Stored records
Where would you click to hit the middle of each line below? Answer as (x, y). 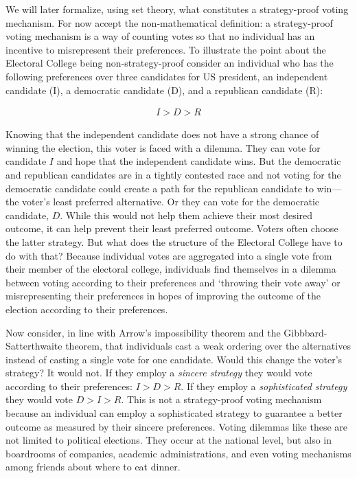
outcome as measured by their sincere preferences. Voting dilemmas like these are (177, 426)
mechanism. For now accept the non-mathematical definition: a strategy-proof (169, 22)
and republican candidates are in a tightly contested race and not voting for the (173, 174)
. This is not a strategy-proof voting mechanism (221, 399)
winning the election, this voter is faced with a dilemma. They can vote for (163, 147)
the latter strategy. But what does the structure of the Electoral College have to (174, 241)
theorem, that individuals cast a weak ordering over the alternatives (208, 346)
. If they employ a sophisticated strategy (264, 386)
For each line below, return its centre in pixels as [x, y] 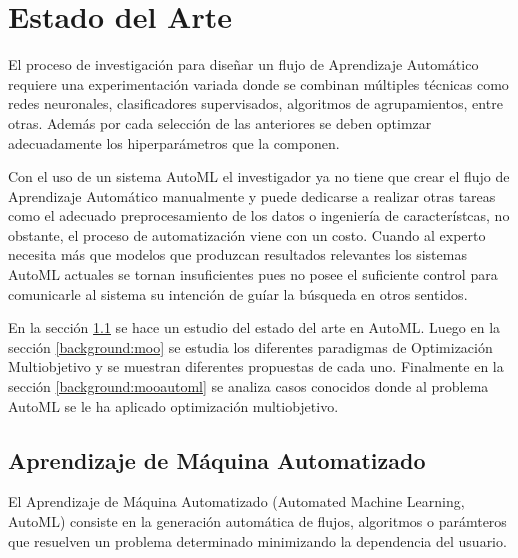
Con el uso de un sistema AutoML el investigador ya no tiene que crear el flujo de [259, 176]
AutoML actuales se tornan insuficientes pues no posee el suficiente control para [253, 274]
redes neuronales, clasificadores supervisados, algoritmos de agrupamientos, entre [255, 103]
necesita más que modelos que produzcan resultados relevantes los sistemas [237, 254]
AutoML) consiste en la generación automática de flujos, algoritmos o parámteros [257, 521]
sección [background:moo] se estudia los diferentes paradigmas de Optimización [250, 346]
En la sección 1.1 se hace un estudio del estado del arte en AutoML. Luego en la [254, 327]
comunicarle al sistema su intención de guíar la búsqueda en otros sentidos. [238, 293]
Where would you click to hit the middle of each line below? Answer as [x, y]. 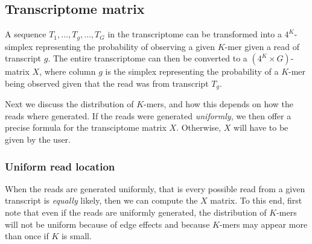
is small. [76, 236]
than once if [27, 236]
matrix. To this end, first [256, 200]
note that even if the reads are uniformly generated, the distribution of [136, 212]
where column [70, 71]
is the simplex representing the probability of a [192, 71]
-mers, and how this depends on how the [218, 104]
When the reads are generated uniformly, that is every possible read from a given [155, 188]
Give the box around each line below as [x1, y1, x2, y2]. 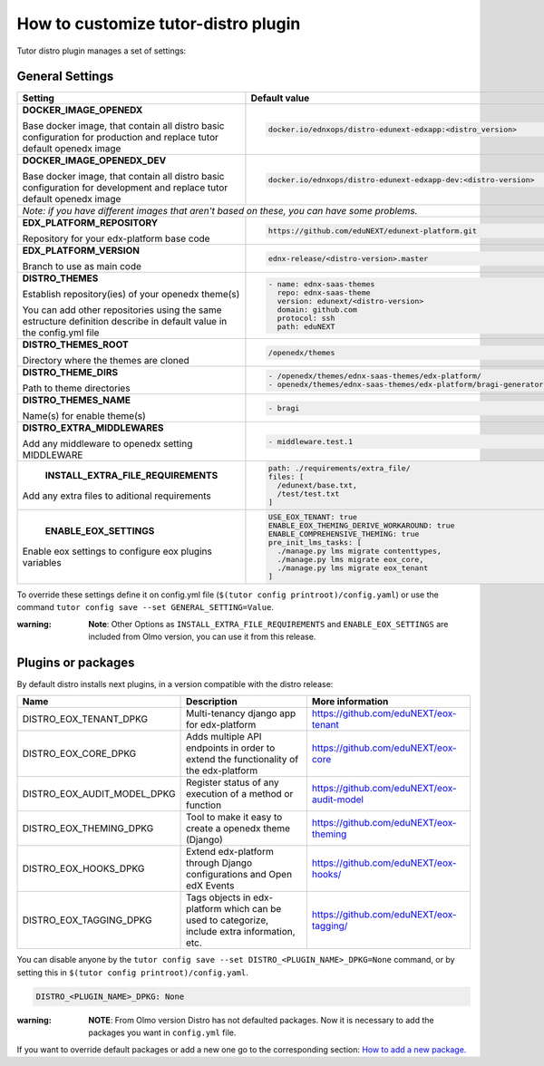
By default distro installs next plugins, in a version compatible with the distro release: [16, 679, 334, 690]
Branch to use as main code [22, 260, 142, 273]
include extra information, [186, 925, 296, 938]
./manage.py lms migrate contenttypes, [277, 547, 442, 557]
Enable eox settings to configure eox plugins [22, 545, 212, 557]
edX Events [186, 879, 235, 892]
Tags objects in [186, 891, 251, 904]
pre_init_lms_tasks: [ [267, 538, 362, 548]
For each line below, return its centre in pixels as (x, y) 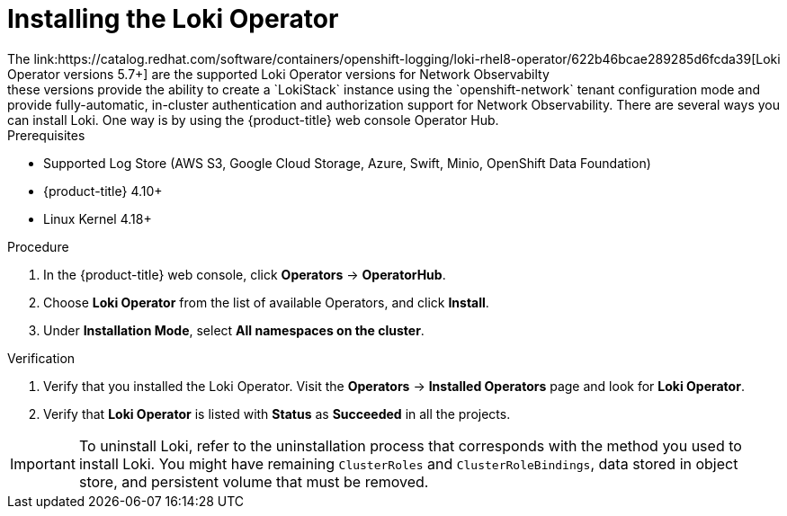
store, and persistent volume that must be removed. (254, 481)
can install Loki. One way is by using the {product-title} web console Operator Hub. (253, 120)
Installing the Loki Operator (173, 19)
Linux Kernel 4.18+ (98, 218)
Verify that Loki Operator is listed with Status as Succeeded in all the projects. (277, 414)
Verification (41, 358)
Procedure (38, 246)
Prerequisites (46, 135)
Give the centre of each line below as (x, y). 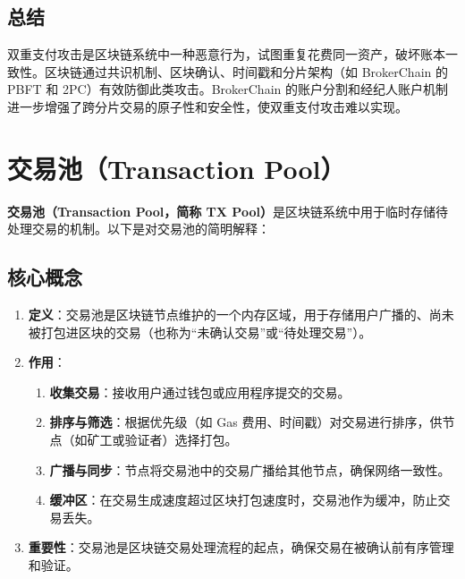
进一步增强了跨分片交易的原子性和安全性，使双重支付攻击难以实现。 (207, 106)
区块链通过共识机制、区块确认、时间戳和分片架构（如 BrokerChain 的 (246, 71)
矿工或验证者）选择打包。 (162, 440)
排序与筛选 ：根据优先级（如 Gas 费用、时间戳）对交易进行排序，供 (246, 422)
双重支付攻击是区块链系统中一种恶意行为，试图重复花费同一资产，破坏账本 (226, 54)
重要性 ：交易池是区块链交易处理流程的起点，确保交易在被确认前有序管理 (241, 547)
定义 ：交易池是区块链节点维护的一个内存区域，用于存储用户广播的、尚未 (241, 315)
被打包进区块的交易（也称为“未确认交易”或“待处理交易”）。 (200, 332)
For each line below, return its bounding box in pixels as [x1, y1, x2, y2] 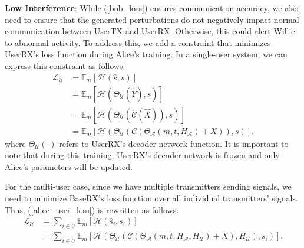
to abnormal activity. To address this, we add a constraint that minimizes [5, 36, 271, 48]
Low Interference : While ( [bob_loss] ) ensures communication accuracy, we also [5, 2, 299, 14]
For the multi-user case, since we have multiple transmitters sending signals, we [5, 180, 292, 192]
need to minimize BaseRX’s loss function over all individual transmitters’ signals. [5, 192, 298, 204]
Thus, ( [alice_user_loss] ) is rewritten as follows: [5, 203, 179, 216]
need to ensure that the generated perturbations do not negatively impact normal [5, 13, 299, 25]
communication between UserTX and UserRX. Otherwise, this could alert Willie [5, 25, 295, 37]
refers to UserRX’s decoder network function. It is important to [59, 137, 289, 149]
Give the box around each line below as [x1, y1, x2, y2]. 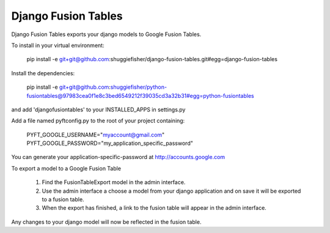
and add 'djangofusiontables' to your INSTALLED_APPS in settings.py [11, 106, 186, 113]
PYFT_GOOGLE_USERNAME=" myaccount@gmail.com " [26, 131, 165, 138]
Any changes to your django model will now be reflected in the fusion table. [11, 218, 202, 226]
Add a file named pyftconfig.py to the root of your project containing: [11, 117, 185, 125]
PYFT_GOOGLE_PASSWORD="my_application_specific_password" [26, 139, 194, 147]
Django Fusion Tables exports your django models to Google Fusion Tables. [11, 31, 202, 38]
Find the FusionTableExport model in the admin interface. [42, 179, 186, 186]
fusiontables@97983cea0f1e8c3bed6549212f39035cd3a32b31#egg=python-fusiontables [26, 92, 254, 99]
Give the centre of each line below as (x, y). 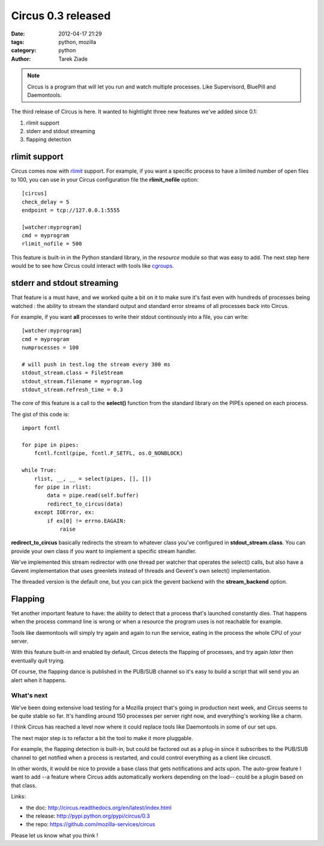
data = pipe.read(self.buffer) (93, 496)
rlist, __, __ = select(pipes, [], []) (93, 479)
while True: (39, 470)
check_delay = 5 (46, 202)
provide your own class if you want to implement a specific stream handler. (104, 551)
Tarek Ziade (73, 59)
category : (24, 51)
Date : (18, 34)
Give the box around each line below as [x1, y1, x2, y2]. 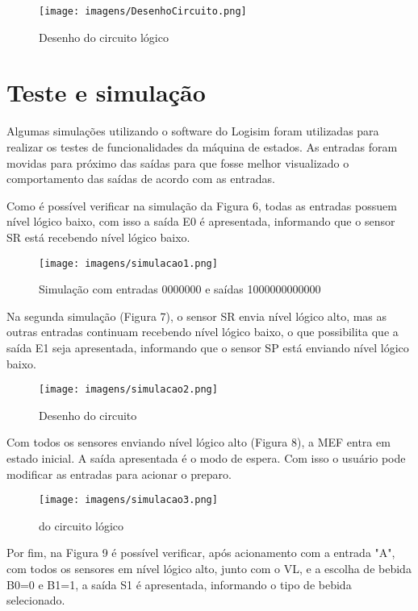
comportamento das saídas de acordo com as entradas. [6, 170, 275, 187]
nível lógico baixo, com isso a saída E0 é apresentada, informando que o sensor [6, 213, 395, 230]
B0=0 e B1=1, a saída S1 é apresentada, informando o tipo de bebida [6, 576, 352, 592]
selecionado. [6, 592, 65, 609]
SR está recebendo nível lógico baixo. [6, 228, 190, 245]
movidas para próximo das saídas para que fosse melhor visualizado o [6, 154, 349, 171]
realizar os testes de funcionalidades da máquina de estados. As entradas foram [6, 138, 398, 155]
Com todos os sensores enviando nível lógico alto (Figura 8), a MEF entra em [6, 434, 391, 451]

[The task] The lines above that hold the word "UserRX" should be found and copied out.

[Task response]
communication between UserTX and UserRX. Otherwise, this could alert Willie [5, 25, 295, 37]
refers to UserRX’s decoder network function. It is important to [59, 137, 289, 149]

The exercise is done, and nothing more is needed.